Procedure for isolating putative mutants

The detailed workflows for constructing mutagenized populations, isolating and characterizing putative mutants are indicated in Fig. 1. The resulting M1 seeds under EMS mutagenesis were sown in the greenhouse or in field to harvest M2 seeds from each of the single M1 plants. Next, 50–100 M2 seeds were sown in a pot, and 15 seedlings were selected randomly for transplantation as a M2 family line. The M2 plants were screened to detect alterations in their visible morphological phenotypes during the whole field stage. M3 seeds from part or all of the M2 plants in each line were harvested and mixed, and the M3 seeds from each individual putative mutant were also harvested.

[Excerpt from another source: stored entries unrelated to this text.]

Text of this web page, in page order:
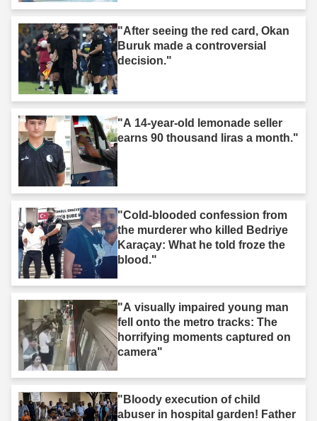
"After seeing the red card, Okan
Buruk made a controversial
decision."
"A 14-year-old lemonade seller
earns 90 thousand liras a month."
"Cold-blooded confession from
the murderer who killed Bedriye
Karaçay: What he told froze the
blood."
"A visually impaired young man
fell onto the metro tracks: The
horrifying moments captured on
camera"
"Bloody execution of child
abuser in hospital garden! Father
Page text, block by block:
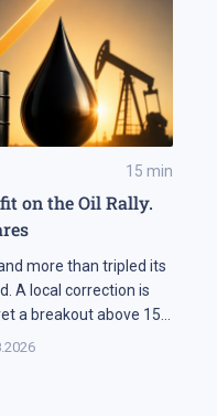
15 min
on the Oil Rally.
more than tripled its
A local correction is
a breakout above 158
to reach 177 USD.
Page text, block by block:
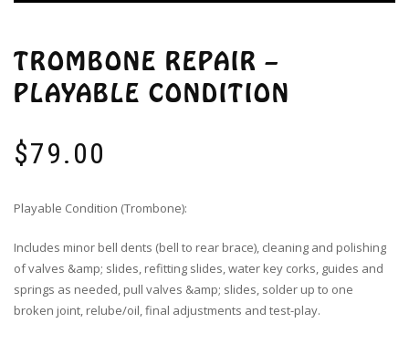
TROMBONE REPAIR –
PLAYABLE CONDITION
$79.00
Playable Condition (Trombone):
Includes minor bell dents (bell to rear brace), cleaning and polishing
of valves &amp; slides, refitting slides, water key corks, guides and
springs as needed, pull valves &amp; slides, solder up to one
broken joint, relube/oil, final adjustments and test-play.
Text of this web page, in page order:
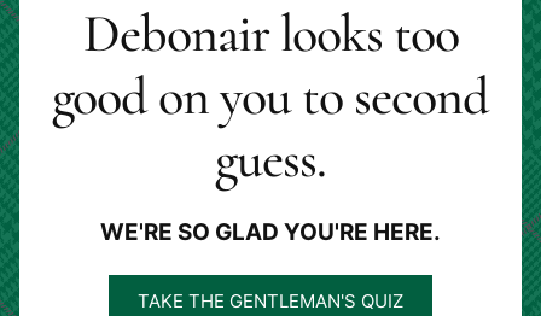
Debonair looks too
good on you to second
guess.
WE'RE SO GLAD YOU'RE HERE.
TAKE THE GENTLEMAN'S QUIZ
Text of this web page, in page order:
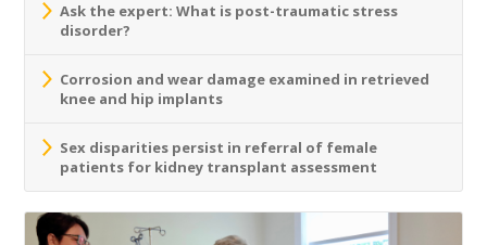
Ask the expert: What is post-traumatic stress
disorder?
Corrosion and wear damage examined in retrieved
knee and hip implants
Sex disparities persist in referral of female
patients for kidney transplant assessment
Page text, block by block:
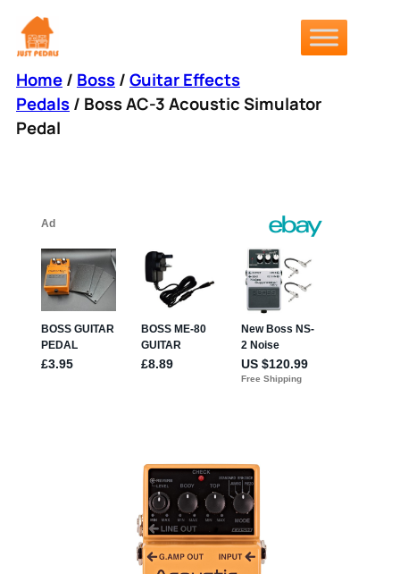
Skip
to
Home/ Boss/Guitar Effects
Pedals/ Boss AC-3 Acoustic Simulator
Pedal
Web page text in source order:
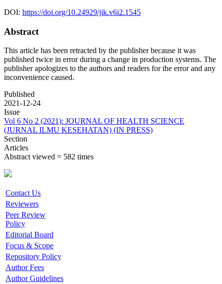
DOI: https://doi.org/10.24929/jik.v6i2.1545
Abstract
This article has been retracted by the publisher because it was
published twice in error during a change in production systems. The
publisher apologizes to the authors and readers for the error and any
inconvenience caused.
Published
2021-12-24
Issue
Vol 6 No 2 (2021): JOURNAL OF HEALTH SCIENCE
(JURNAL ILMU KESEHATAN) (IN PRESS)
Section
Articles
Abstract viewed = 582 times
Contact Us
Reviewers
Peer Review
Policy
Editorial Board
Focus & Scope
Repository Policy
Author Fees
Author Guidelines
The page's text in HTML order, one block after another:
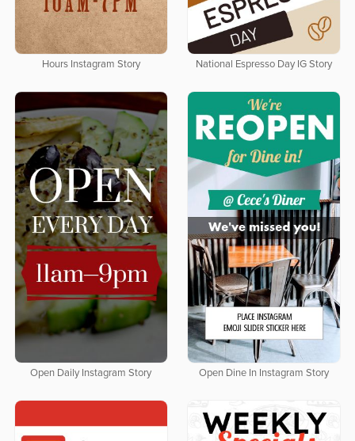
Hours Instagram Story National Espresso Day IG Story
Open Daily Instagram Story Open Dine In Instagram Story
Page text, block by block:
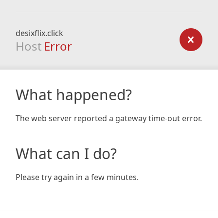
desixflix.click
Host Error
What happened?
The web server reported a gateway time-out error.
What can I do?
Please try again in a few minutes.
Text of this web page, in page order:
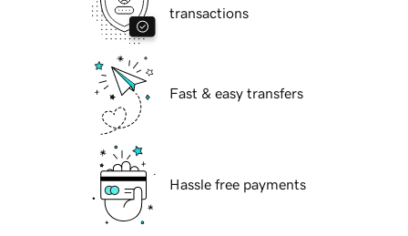
transactions
Fast & easy transfers
Hassle free payments
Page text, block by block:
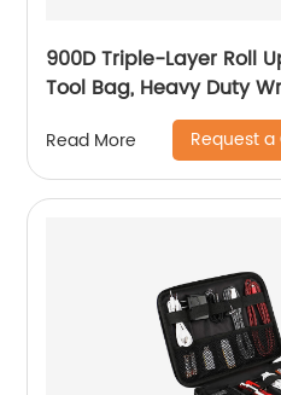
900D Triple-Layer Roll
Tool Bag, Heavy Duty
Read More Request
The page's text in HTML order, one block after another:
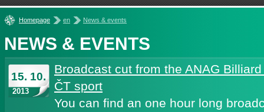
Homepage
» en
» News & events
NEWS & EVENTS
15. 10.
2013
Broadcast cut from the ANAG
ČT sport
You can find an one hour long
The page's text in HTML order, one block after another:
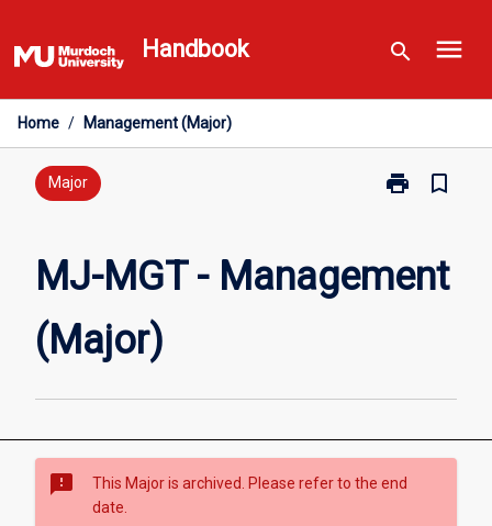
to
content
Handbook search menu
Home / Management (Major)
Major print
Print
Management
bookmark_border
MJ-MGT - Management
(Major)
sms_failed
This Major is archived. Please refer to the end
date.
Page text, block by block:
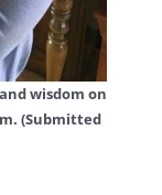
wisdom on
(Submitted
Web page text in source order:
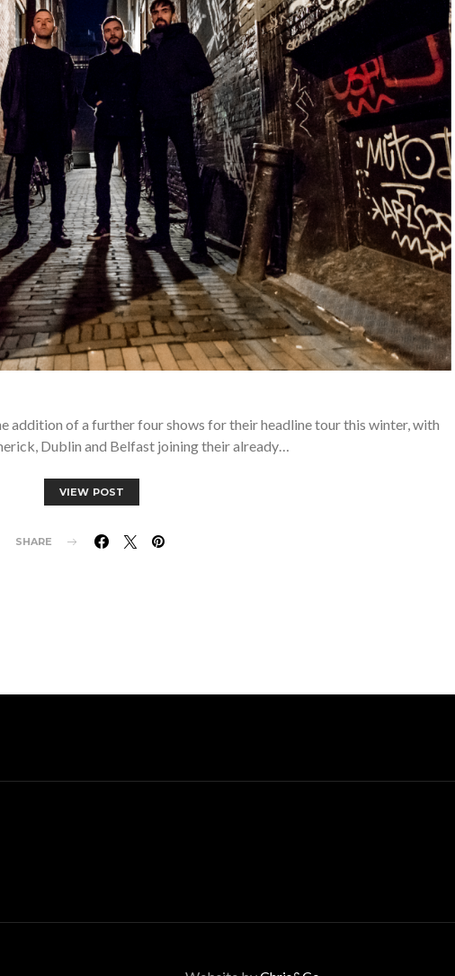
addition of a further four shows for their headline tour this winter, with
Dublin and Belfast joining their already…
VIEW POST
SHARE
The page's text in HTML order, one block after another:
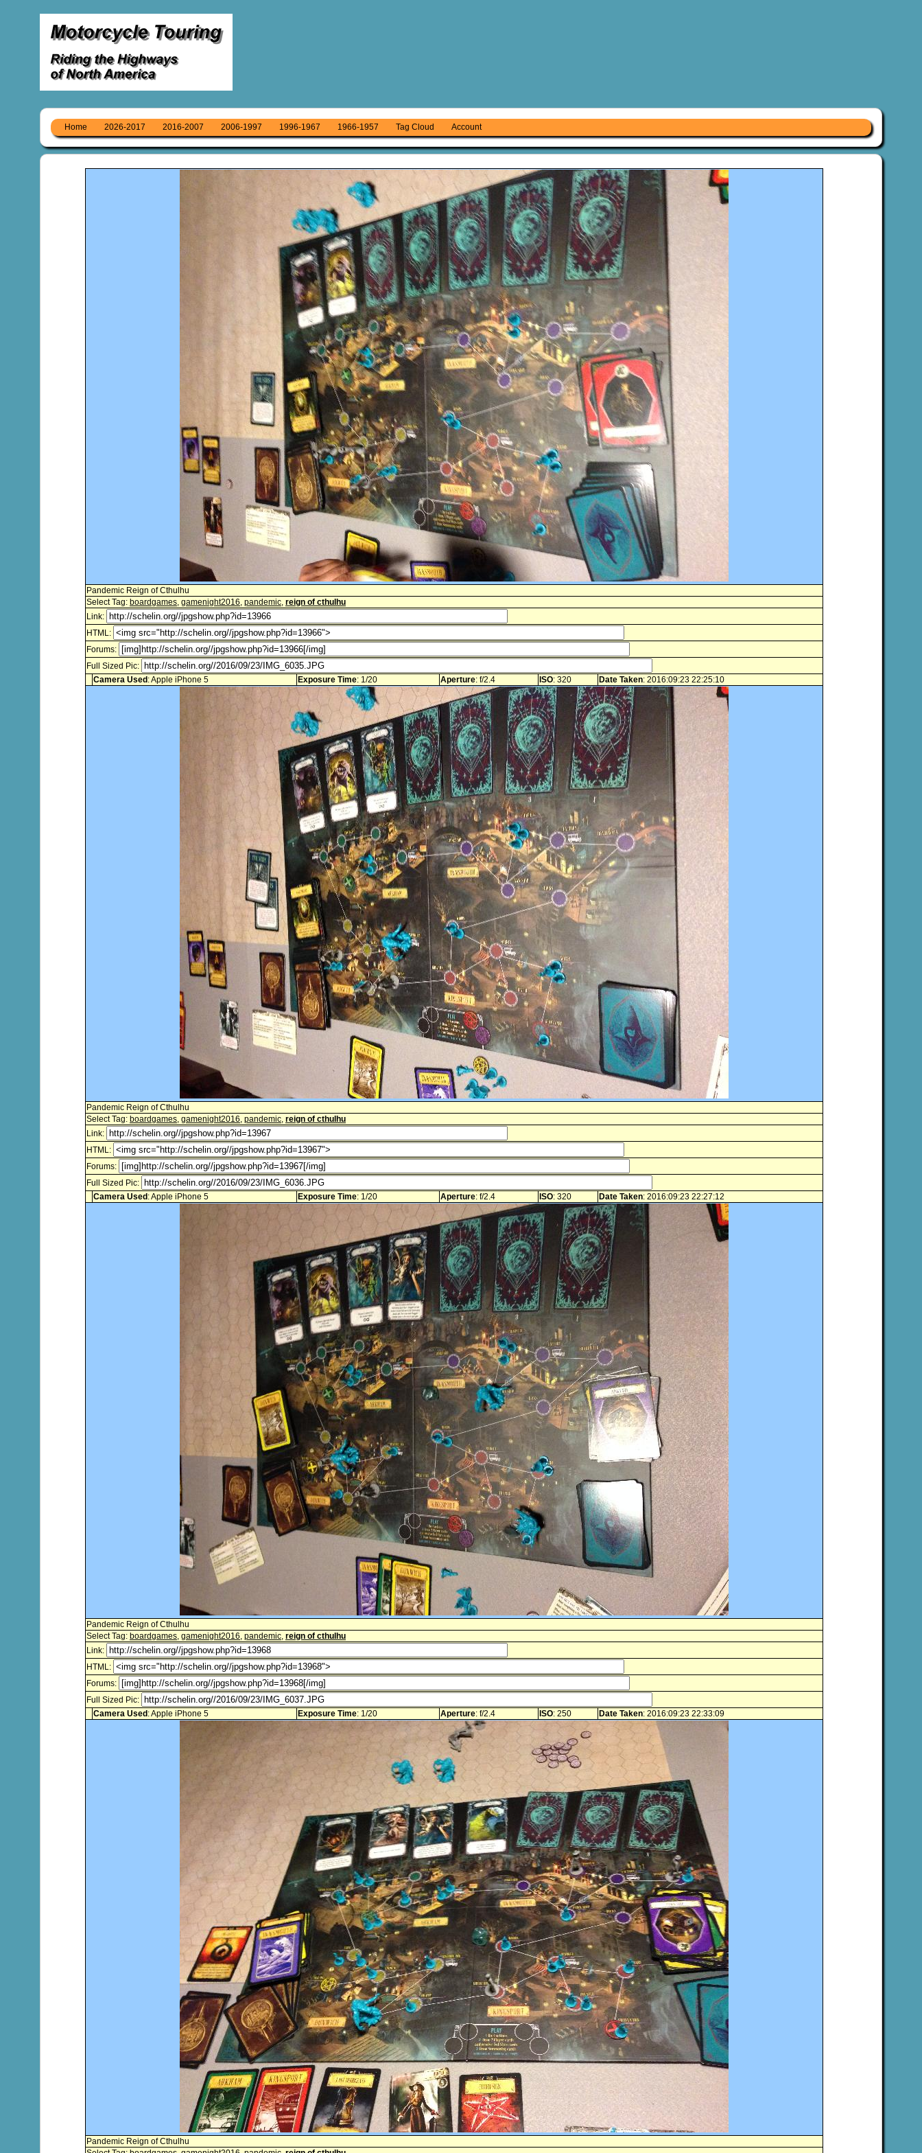
Home 2026-2017 2016-2007 2006-1997 1996-1967 1966-1957 Tag Cloud Account
Pandemic Reign of Cthulhu
Select Tag: boardgames, gamenight2016, pandemic, reign of cthulhu
Link:
HTML:
Forums:
Full Sized Pic:
Camera Used : Apple iPhone 5 Exposure Time: 1/20 Aperture: f/2.4 ISO: 320 Date Taken: 2016:09:23 22:25:10
Pandemic Reign of Cthulhu
Select Tag: boardgames, gamenight2016, pandemic, reign of cthulhu
Link:
HTML:
Forums:
Full Sized Pic:
Camera Used : Apple iPhone 5 Exposure Time: 1/20 Aperture: f/2.4 ISO: 320 Date Taken: 2016:09:23 22:27:12
Pandemic Reign of Cthulhu
Select Tag: boardgames, gamenight2016, pandemic, reign of cthulhu
Link:
HTML:
Forums:
Full Sized Pic:
Camera Used : Apple iPhone 5 Exposure Time: 1/20 Aperture: f/2.4 ISO: 250 Date Taken: 2016:09:23 22:33:09
Pandemic Reign of Cthulhu
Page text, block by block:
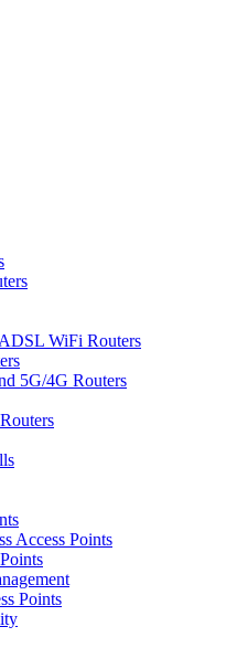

Individual mutant images, their phenotypic categories, and all M3 seeds were registered in the tobacco mutant database (http://www.tobaccomdb.com/english/). Subsequently, each M3 mutant family line with 30 plants was sown for characterization and verification of putative mutant phenotypes. The M3 homozygous mutants were crossed with wild-type cultivars to produce the F1 generation and the F2 populations for genetic analysis and genome mapping. If new mutant phenotypes were identified in an individual M3 or M4 mutant plant, then the M4 or M5 seeds of this plant were added to the seed library and then sown as a mutant family line to verify the new mutant phenotypes. M4 and M5 seeds from confirmed homozygous mutants were also collected in the seed library.

Fig. 1
figure 1

Flow chart detailing the steps followed for the mutagenesis of seeds, construction of M2 populations, screening for visible abnormal-phenotype mutants, genetic analysis of mutagenized populations, harvesting and storage of homozygous seeds, and registration in the mutant library. M0 seeds of ZY100 were mutagenized with EMS, and the resulting M1 seeds were sown to collect M2 seeds from single M1 plants. Then, 15 plants of each M2 family line were screened for mutants with visible morphological phenotypes for the whole field stage. M3 seeds from part or all of the M2 plants in each line were mixed, and the M3 seeds of each putative mutant were also harvested. Each M3 mutant family line was sowed to verify the mutant phenotypes. M4 seeds from confirmed homozygous mutants were entered into the database. M4 mutant family lines with new mutant phenotypes were sown to verify the new mutant phenotypes. Homozygous mutants were crossed with wild-type plants to produce F1 generations and F2 populations for the genetic analysis and genome mapping. Individual mutant images, their phenotypic categories, and all seeds from the M2 to M5 generation were registered in the mutant library

Plant phenotyping

Phenotyping was performed from seed germination to seed harvesting at different developmental stages, including the nursery stage, rosette stage, vigorous growing stage, flower budding stage, flowering period, and fructicative period (Fig. S1). Large-scale and limited phenotyping was conducted for the M2 generation, in which the plants with altered morphological phenotypes were regarded as ‘putative M2 mutants’. Systematic evaluations of mutant phenotypes were performed in the M3 to M5 generations. Distinguishable phenotypes were recorded and photographed using a Canon EOS 5D MarkII digital camera.

Each putative mutant was characterized according to four groups, 17 major categories, and 51 subcategories, which are reported in Table 1 and Table S1. The phenotypic categories of the screened mutants describe the morphological changes at all the developmental stages (Table S1).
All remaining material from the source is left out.